Using the entries that follow, transcribe only the lines from the line with "plumbing systems. Outdated" to the line with "Risks and Headwinds [12, 96, 158, 113]", both included, exactly as they stand and without pictures.

** Opening Records supplied block **

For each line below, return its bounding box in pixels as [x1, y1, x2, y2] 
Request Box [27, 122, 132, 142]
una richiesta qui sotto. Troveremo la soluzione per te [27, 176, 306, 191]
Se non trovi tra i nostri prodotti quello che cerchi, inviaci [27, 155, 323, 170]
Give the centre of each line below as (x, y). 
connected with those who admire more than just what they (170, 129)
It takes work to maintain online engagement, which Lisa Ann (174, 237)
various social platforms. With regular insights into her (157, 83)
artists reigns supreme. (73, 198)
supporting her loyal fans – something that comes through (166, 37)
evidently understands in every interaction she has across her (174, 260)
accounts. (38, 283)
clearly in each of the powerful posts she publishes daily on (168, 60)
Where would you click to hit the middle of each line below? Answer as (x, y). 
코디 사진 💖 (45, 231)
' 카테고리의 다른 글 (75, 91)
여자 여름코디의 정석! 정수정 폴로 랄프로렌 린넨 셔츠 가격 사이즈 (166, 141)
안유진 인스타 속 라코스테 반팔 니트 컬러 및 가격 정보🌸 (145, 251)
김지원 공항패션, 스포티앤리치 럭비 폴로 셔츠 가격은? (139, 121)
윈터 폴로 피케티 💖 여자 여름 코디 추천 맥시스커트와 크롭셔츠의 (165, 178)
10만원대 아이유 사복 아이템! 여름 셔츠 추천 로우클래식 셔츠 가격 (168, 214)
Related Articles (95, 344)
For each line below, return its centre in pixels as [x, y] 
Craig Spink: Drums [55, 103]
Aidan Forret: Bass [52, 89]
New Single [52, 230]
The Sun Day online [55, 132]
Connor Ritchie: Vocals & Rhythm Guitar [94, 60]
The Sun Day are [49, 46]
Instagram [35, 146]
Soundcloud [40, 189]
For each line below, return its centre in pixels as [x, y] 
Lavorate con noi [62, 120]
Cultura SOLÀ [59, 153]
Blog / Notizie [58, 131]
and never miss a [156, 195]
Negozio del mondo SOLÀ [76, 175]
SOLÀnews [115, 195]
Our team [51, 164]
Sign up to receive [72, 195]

** Closing Records supplied block **
** Opening Records supplied block **

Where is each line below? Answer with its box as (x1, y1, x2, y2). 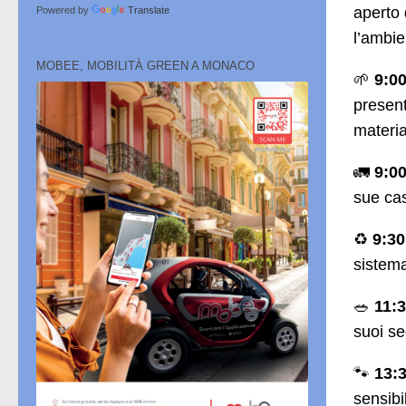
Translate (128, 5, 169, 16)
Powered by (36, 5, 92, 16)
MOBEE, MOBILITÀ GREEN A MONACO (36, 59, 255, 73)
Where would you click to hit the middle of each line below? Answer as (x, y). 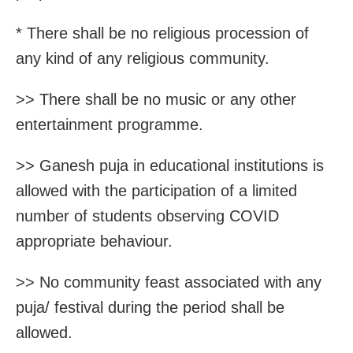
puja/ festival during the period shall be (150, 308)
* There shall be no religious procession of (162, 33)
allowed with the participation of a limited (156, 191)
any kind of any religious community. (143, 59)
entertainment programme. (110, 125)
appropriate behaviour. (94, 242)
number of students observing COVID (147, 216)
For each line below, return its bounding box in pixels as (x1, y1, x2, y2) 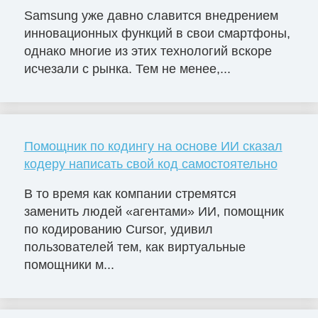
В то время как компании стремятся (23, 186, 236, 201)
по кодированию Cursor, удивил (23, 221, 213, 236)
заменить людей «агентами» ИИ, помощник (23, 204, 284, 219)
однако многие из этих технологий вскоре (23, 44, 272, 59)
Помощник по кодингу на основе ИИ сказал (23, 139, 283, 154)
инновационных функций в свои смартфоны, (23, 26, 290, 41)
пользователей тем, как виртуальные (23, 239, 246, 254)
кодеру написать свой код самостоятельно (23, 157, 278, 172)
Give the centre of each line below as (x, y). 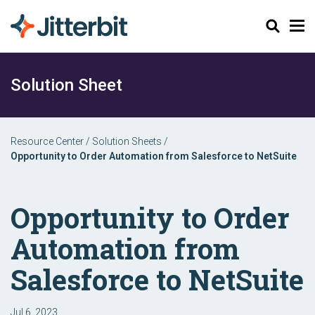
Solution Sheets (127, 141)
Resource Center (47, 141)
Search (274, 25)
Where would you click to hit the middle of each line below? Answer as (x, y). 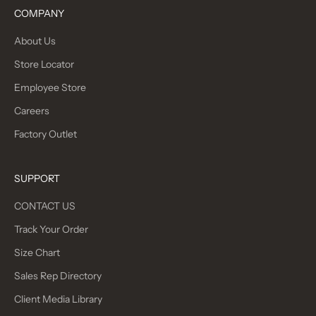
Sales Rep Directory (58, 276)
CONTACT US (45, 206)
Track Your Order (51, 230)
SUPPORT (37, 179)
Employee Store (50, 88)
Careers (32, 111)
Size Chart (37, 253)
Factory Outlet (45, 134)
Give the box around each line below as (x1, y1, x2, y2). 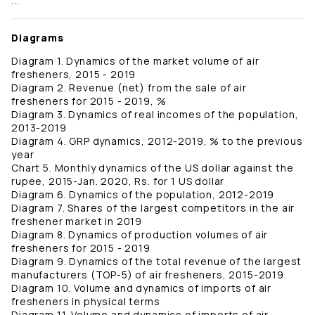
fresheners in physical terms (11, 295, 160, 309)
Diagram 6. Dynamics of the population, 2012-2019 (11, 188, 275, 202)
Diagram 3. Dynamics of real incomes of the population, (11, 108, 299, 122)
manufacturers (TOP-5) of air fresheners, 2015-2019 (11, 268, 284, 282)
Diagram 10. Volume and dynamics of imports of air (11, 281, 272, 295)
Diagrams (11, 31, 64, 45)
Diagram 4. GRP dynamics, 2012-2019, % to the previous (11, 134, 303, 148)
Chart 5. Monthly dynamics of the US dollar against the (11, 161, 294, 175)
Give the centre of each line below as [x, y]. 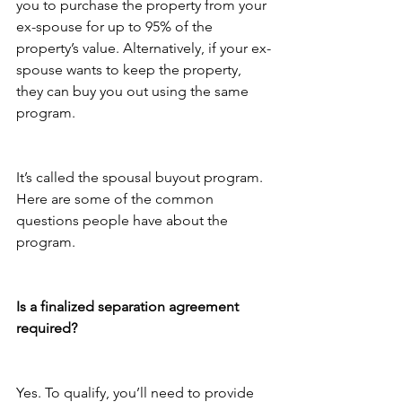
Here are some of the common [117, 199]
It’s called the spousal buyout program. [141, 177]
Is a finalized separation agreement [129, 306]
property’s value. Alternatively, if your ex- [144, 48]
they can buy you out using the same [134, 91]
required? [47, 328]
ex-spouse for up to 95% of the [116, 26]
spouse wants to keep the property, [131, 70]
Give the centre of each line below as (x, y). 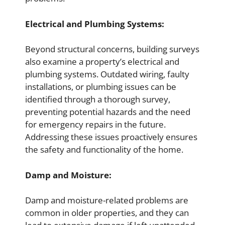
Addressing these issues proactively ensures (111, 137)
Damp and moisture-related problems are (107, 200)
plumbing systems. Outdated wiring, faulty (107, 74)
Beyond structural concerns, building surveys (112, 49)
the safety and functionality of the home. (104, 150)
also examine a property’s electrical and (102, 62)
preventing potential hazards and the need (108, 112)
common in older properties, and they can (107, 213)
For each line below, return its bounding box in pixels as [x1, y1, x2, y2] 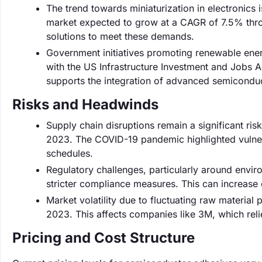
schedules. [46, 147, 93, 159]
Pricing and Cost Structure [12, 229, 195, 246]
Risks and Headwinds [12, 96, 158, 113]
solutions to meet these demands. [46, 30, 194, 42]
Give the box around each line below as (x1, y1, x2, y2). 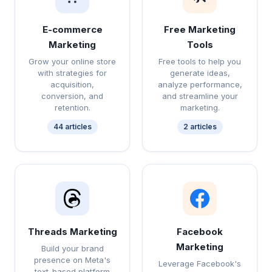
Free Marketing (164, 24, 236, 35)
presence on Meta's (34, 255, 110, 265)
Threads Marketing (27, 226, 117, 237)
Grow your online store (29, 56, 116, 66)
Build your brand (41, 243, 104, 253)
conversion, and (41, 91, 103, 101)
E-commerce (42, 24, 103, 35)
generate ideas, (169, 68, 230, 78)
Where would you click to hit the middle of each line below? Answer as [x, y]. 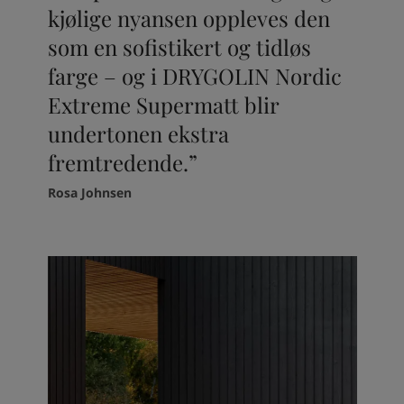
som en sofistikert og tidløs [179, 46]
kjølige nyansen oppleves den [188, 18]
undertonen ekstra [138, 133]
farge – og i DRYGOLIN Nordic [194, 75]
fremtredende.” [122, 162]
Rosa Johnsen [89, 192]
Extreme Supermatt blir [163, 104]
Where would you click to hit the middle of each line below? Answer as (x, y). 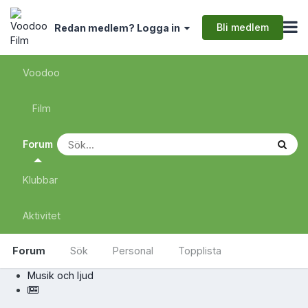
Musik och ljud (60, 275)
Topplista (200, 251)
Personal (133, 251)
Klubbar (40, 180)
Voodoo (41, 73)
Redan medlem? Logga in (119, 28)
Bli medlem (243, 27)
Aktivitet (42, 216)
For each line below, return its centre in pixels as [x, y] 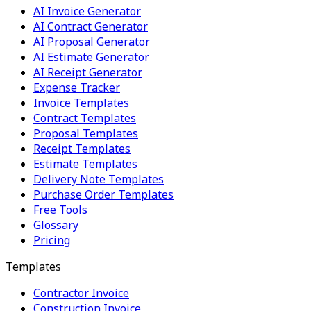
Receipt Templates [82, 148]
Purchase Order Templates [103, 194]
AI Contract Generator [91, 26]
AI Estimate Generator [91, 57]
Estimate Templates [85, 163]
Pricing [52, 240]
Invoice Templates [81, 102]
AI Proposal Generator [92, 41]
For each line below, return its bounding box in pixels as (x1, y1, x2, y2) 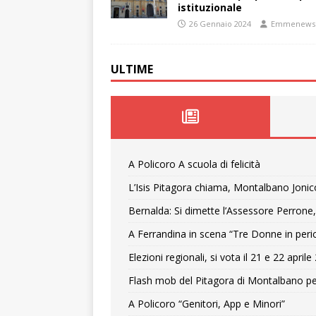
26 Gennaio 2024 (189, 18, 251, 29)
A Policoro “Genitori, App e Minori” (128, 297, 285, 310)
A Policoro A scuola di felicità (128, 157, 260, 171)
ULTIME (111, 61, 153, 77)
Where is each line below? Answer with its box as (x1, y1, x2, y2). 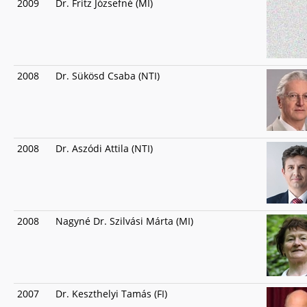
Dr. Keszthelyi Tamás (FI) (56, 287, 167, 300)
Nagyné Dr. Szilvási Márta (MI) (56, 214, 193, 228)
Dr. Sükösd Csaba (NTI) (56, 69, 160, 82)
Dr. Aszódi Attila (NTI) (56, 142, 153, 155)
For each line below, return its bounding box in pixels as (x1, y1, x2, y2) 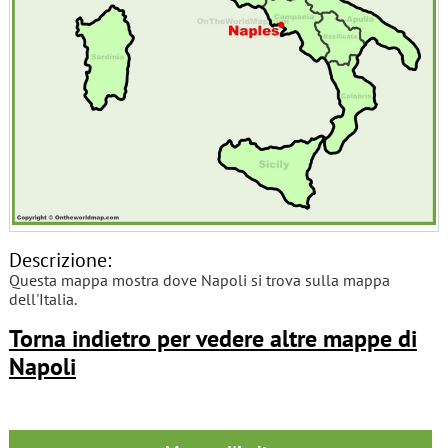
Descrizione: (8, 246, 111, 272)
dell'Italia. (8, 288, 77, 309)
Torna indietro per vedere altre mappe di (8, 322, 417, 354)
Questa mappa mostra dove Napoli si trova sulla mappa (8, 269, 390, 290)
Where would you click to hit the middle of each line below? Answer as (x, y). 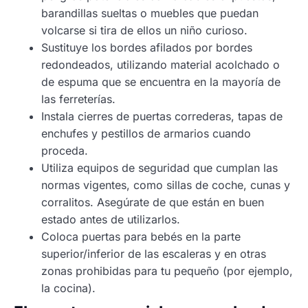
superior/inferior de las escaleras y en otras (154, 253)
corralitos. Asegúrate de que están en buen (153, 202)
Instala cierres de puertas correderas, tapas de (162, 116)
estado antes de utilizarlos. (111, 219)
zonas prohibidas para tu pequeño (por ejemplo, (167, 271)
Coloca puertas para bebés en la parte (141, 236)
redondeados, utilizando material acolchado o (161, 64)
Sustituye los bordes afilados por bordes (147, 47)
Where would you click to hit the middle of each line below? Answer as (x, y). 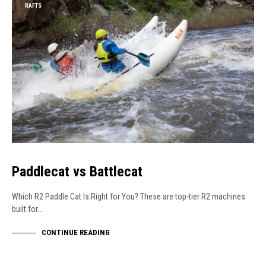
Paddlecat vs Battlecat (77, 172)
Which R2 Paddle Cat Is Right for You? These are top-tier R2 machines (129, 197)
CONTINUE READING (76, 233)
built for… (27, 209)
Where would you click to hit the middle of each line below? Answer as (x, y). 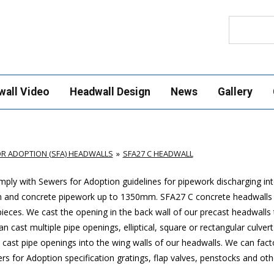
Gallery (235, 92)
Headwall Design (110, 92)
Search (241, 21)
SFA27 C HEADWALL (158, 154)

** Closing Records supplied block **
** Opening Records supplied block **

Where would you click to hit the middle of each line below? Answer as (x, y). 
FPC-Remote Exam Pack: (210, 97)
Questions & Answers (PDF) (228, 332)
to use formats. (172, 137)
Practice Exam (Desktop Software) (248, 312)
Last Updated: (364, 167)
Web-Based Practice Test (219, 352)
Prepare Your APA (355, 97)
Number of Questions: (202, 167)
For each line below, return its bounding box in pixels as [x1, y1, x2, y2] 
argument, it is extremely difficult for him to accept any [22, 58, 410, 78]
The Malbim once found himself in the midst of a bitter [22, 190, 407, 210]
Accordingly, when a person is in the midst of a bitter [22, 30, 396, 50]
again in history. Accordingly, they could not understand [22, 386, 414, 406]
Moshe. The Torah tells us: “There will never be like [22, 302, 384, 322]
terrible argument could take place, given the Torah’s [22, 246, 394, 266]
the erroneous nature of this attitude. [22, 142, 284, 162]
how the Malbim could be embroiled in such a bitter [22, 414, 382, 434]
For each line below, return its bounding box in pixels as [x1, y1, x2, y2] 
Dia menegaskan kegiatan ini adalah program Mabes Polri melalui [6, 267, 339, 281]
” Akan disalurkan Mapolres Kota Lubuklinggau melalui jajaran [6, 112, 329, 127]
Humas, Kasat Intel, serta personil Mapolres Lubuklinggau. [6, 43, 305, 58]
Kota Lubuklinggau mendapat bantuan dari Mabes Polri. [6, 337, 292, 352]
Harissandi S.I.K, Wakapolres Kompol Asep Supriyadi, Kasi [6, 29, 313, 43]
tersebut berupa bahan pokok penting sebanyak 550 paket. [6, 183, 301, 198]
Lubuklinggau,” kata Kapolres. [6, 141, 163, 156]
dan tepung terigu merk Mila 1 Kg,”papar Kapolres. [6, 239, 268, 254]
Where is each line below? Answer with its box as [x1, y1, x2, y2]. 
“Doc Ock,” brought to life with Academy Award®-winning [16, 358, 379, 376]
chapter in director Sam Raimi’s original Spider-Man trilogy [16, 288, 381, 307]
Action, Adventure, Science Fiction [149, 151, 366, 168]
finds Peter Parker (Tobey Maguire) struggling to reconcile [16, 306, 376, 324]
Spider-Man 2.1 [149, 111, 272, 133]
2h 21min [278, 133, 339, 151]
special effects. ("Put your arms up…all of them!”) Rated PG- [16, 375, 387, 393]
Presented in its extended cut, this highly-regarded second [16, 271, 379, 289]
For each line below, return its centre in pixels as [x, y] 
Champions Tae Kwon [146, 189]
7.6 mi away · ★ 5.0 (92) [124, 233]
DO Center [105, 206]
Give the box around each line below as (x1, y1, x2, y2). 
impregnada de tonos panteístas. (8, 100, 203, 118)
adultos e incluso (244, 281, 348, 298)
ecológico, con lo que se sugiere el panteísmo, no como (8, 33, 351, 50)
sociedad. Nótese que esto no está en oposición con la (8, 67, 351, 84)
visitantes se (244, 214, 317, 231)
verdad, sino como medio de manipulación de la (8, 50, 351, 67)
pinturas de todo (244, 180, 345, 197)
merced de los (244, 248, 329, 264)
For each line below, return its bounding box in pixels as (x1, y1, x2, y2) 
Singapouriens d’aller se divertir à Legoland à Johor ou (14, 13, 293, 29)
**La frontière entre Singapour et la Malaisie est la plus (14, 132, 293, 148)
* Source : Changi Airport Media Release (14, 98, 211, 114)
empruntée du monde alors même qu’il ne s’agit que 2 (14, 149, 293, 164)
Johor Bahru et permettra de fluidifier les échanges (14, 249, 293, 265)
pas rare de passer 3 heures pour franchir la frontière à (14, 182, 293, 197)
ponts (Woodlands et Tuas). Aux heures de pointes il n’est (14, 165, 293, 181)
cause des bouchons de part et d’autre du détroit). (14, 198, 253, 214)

** Closing Records supplied block **

Answer for the task:
plumbing systems. Outdated wiring, faulty (107, 74)
Beyond structural concerns, building surveys (112, 49)
the safety and functionality of the home. (104, 150)
also examine a property’s electrical and (102, 62)
preventing potential hazards and the need (108, 112)
common in older properties, and they can (107, 213)
For each line below, return its bounding box in pixels as [x1, y1, x2, y2] 
schedules. [46, 147, 93, 159]
Pricing and Cost Structure [12, 229, 195, 246]
Risks and Headwinds [12, 96, 158, 113]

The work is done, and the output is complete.